→ WHAT THE TASK ASKS
What is needed is an exact copy of the entries, with the pictures excluded.

→ MATERIAL FOR THIS EXERCISE
————

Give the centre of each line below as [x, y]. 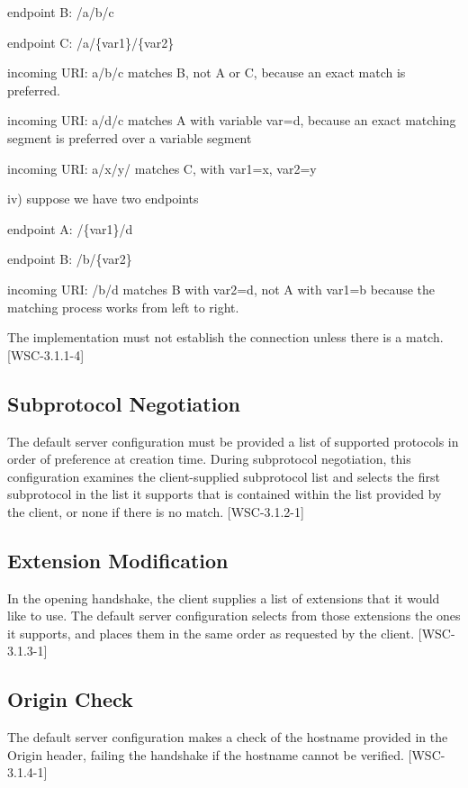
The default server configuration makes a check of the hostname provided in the [228, 737]
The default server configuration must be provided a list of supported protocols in [233, 441]
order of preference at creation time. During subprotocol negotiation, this [209, 459]
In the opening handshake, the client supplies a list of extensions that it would [224, 598]
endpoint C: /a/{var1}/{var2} [91, 42]
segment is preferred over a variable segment [130, 137]
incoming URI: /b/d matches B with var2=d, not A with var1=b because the [221, 289]
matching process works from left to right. [123, 307]
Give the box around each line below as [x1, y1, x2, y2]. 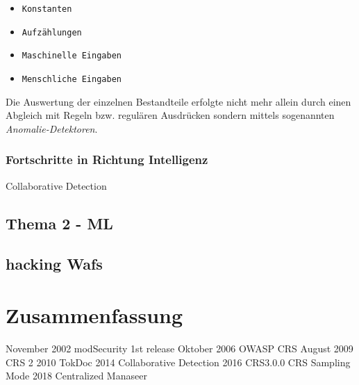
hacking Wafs [6, 253, 103, 275]
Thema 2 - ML [6, 212, 113, 234]
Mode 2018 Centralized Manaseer [6, 368, 147, 383]
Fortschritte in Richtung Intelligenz [6, 151, 208, 168]
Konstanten [22, 4, 72, 14]
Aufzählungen [22, 27, 82, 38]
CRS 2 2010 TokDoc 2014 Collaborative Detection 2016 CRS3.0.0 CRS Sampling [6, 354, 351, 369]
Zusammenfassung [6, 300, 183, 329]
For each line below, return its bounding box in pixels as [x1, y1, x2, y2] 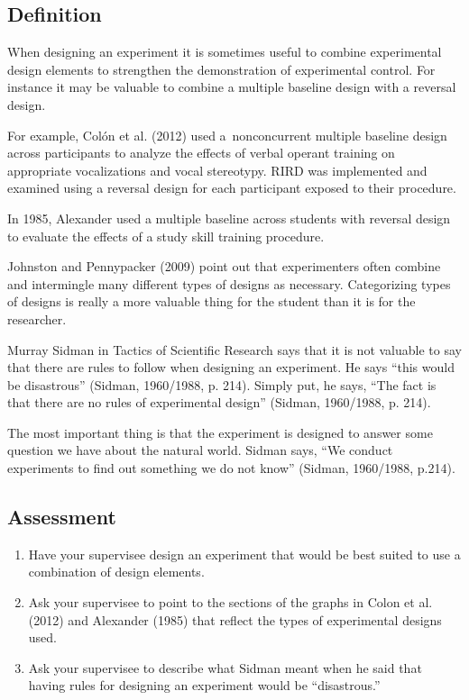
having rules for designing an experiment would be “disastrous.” [28, 676, 381, 695]
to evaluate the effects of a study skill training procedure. [7, 226, 325, 245]
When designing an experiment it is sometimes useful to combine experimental [7, 42, 442, 61]
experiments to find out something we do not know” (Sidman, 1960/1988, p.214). [7, 459, 455, 477]
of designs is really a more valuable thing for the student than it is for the [7, 292, 416, 311]
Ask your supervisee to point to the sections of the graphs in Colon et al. [28, 593, 433, 612]
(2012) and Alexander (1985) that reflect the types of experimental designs [28, 610, 442, 629]
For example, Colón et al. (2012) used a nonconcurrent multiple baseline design [7, 125, 447, 144]

————

→ OUTPUT BELOW
Give the centre of each line below as [x, y]. 
The default server configuration makes a check of the hostname provided in the [228, 737]
The default server configuration must be provided a list of supported protocols in [233, 441]
order of preference at creation time. During subprotocol negotiation, this [209, 459]
In the opening handshake, the client supplies a list of extensions that it would [224, 598]
endpoint C: /a/{var1}/{var2} [91, 42]
segment is preferred over a variable segment [130, 137]
incoming URI: /b/d matches B with var2=d, not A with var1=b because the [221, 289]
matching process works from left to right. [123, 307]
Give the box around each line below as [x1, y1, x2, y2]. 
hacking Wafs [6, 253, 103, 275]
Thema 2 - ML [6, 212, 113, 234]
Mode 2018 Centralized Manaseer [6, 368, 147, 383]
Fortschritte in Richtung Intelligenz [6, 151, 208, 168]
Konstanten [22, 4, 72, 14]
Aufzählungen [22, 27, 82, 38]
CRS 2 2010 TokDoc 2014 Collaborative Detection 2016 CRS3.0.0 CRS Sampling [6, 354, 351, 369]
Zusammenfassung [6, 300, 183, 329]
For each line below, return its bounding box in pixels as [x1, y1, x2, y2] 
having rules for designing an experiment would be “disastrous.” [28, 676, 381, 695]
to evaluate the effects of a study skill training procedure. [7, 226, 325, 245]
When designing an experiment it is sometimes useful to combine experimental [7, 42, 442, 61]
experiments to find out something we do not know” (Sidman, 1960/1988, p.214). [7, 459, 455, 477]
of designs is really a more valuable thing for the student than it is for the [7, 292, 416, 311]
Ask your supervisee to point to the sections of the graphs in Colon et al. [28, 593, 433, 612]
(2012) and Alexander (1985) that reflect the types of experimental designs [28, 610, 442, 629]
For example, Colón et al. (2012) used a nonconcurrent multiple baseline design [7, 125, 447, 144]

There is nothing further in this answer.